* **ABOUT THIS EXERCISE**
Copy the listing as it is written, and leave each picture out.

* **DATA RECORDS**
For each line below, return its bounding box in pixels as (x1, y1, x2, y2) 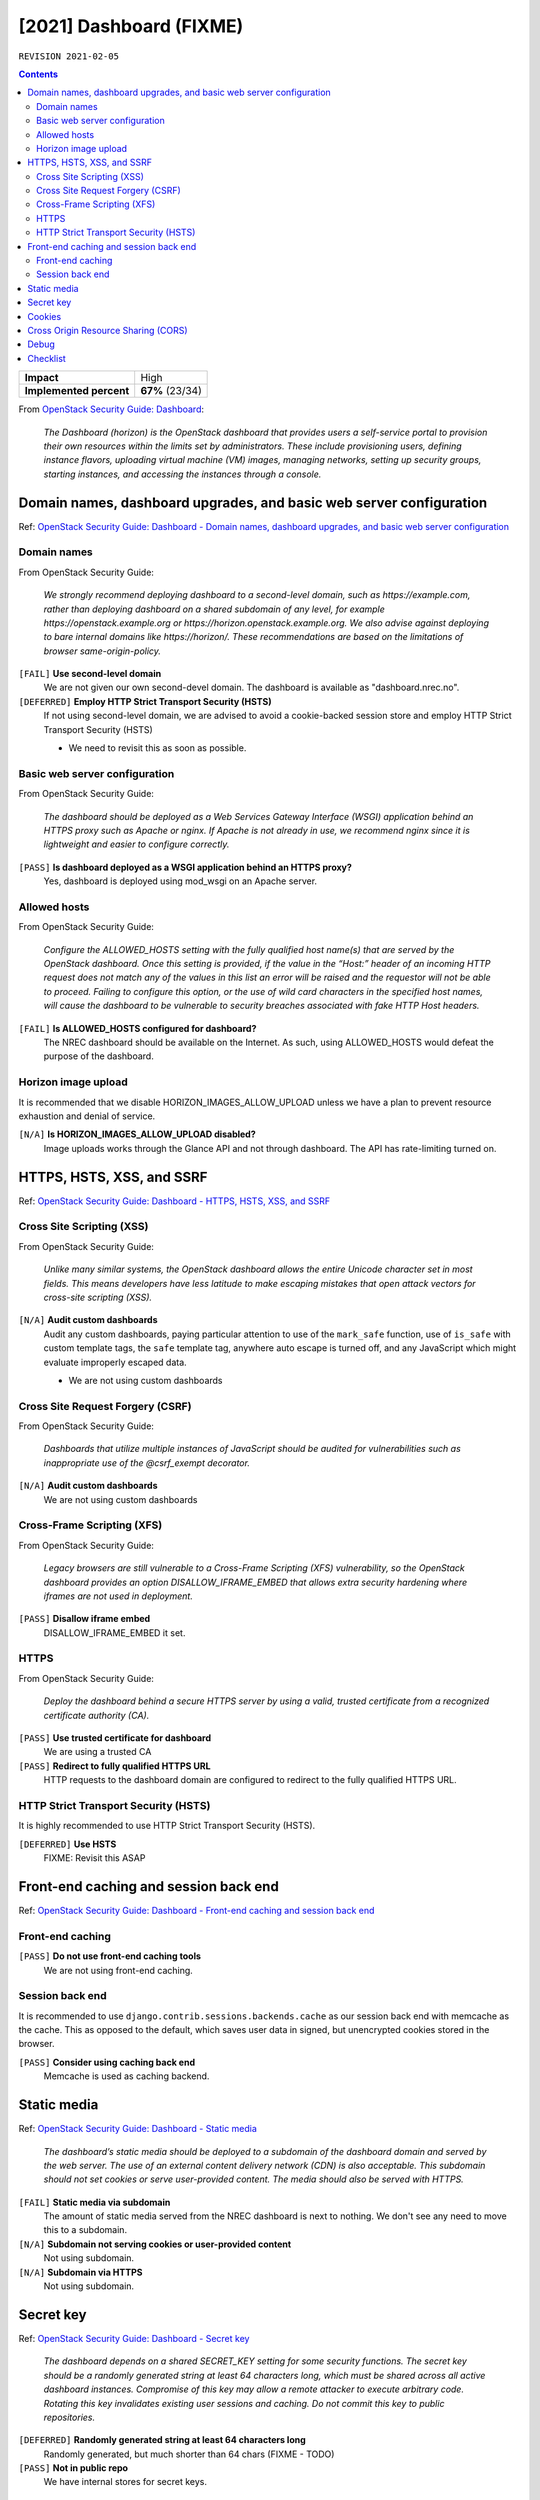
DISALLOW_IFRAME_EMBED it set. (43, 1626, 186, 1639)
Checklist (27, 352, 67, 364)
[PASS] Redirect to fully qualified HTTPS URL (18, 1760, 211, 1772)
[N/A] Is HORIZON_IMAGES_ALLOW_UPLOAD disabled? (18, 1128, 256, 1140)
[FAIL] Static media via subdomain (18, 2196, 171, 2208)
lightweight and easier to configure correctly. (43, 838, 230, 850)
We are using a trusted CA (43, 1746, 152, 1758)
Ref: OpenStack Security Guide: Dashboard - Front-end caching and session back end (18, 1905, 375, 1916)
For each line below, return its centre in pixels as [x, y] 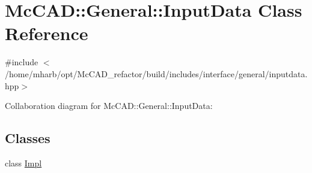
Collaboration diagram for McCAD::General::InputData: [109, 106]
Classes [28, 138]
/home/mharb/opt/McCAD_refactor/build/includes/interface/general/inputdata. [156, 73]
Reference [47, 33]
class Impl [23, 163]
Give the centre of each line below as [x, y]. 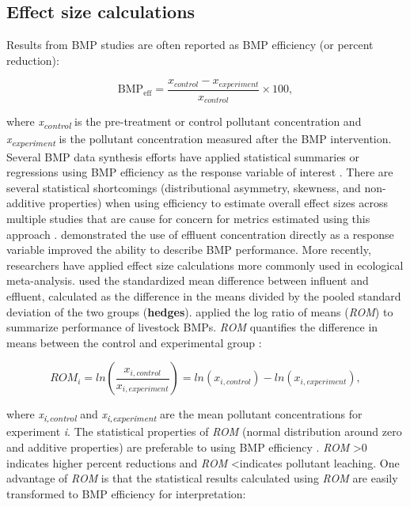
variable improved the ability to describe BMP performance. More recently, [189, 250]
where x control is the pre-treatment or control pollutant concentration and [184, 123]
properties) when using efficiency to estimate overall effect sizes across [218, 203]
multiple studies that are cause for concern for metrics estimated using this [188, 218]
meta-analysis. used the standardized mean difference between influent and [188, 280]
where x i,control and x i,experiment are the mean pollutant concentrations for [184, 415]
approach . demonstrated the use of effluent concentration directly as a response [200, 234]
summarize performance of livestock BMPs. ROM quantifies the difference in [192, 327]
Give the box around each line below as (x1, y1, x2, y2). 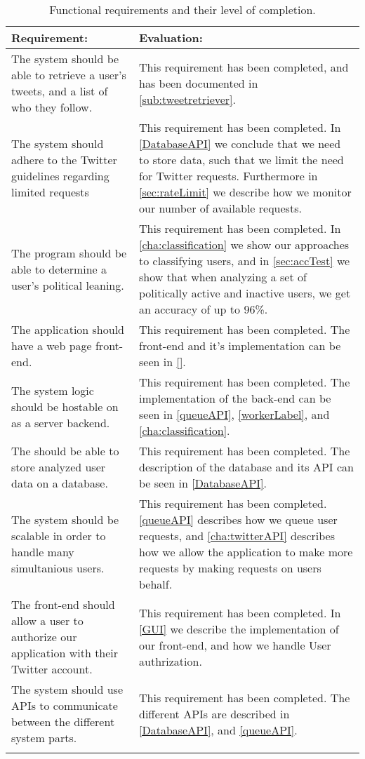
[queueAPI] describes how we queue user (139, 511, 338, 528)
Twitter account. (11, 661, 93, 677)
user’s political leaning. (11, 276, 124, 293)
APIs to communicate (11, 697, 118, 713)
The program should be (11, 244, 127, 261)
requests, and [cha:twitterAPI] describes (139, 528, 335, 544)
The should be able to (11, 443, 119, 459)
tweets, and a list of (11, 83, 108, 99)
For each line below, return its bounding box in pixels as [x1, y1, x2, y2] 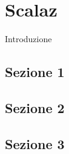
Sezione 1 [5, 62, 65, 81]
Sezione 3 [5, 134, 65, 153]
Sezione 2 [5, 98, 65, 117]
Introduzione [5, 32, 52, 45]
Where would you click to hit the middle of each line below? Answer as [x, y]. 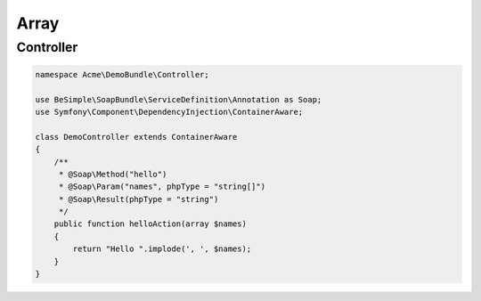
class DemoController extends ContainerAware [136, 137]
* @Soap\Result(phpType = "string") [139, 199]
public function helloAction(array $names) [150, 224]
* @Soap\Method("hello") [113, 174]
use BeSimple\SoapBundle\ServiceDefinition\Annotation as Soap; [179, 99]
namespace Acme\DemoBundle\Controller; [122, 74]
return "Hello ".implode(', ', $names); [162, 249]
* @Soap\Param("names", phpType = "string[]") [162, 187]

* **TASK ANSWER**
For each line below, return its bounding box in pixels as (x1, y1, x2, y2) 
DISALLOW_IFRAME_EMBED it set. (43, 1626, 186, 1639)
Checklist (27, 352, 67, 364)
[PASS] Redirect to fully qualified HTTPS URL (18, 1760, 211, 1772)
[N/A] Is HORIZON_IMAGES_ALLOW_UPLOAD disabled? (18, 1128, 256, 1140)
[FAIL] Static media via subdomain (18, 2196, 171, 2208)
lightweight and easier to configure correctly. (43, 838, 230, 850)
We are using a trusted CA (43, 1746, 152, 1758)
Ref: OpenStack Security Guide: Dashboard - Front-end caching and session back end (18, 1905, 375, 1916)
For each line below, return its centre in pixels as [x, y] 
Collaboration diagram for McCAD::General::InputData: [109, 106]
Classes [28, 138]
/home/mharb/opt/McCAD_refactor/build/includes/interface/general/inputdata. [156, 73]
Reference [47, 33]
class Impl [23, 163]
Give the centre of each line below as [x, y]. 
variable improved the ability to describe BMP performance. More recently, [189, 250]
where x control is the pre-treatment or control pollutant concentration and [184, 123]
properties) when using efficiency to estimate overall effect sizes across [218, 203]
multiple studies that are cause for concern for metrics estimated using this [188, 218]
meta-analysis. used the standardized mean difference between influent and [188, 280]
where x i,control and x i,experiment are the mean pollutant concentrations for [184, 415]
approach . demonstrated the use of effluent concentration directly as a response [200, 234]
summarize performance of livestock BMPs. ROM quantifies the difference in [192, 327]
Give the box around each line below as (x1, y1, x2, y2). 
[queueAPI] describes how we queue user (139, 511, 338, 528)
Twitter account. (11, 661, 93, 677)
user’s political leaning. (11, 276, 124, 293)
APIs to communicate (11, 697, 118, 713)
The program should be (11, 244, 127, 261)
requests, and [cha:twitterAPI] describes (139, 528, 335, 544)
The should be able to (11, 443, 119, 459)
tweets, and a list of (11, 83, 108, 99)
For each line below, return its bounding box in pixels as [x1, y1, x2, y2] 
Sezione 1 [5, 62, 65, 81]
Sezione 3 [5, 134, 65, 153]
Sezione 2 [5, 98, 65, 117]
Introduzione [5, 32, 52, 45]
Where would you click to hit the middle of each line below? Answer as [x, y]. 
class DemoController extends ContainerAware [136, 137]
* @Soap\Result(phpType = "string") [139, 199]
public function helloAction(array $names) [150, 224]
* @Soap\Method("hello") [113, 174]
use BeSimple\SoapBundle\ServiceDefinition\Annotation as Soap; [179, 99]
namespace Acme\DemoBundle\Controller; [122, 74]
return "Hello ".implode(', ', $names); [162, 249]
* @Soap\Param("names", phpType = "string[]") [162, 187]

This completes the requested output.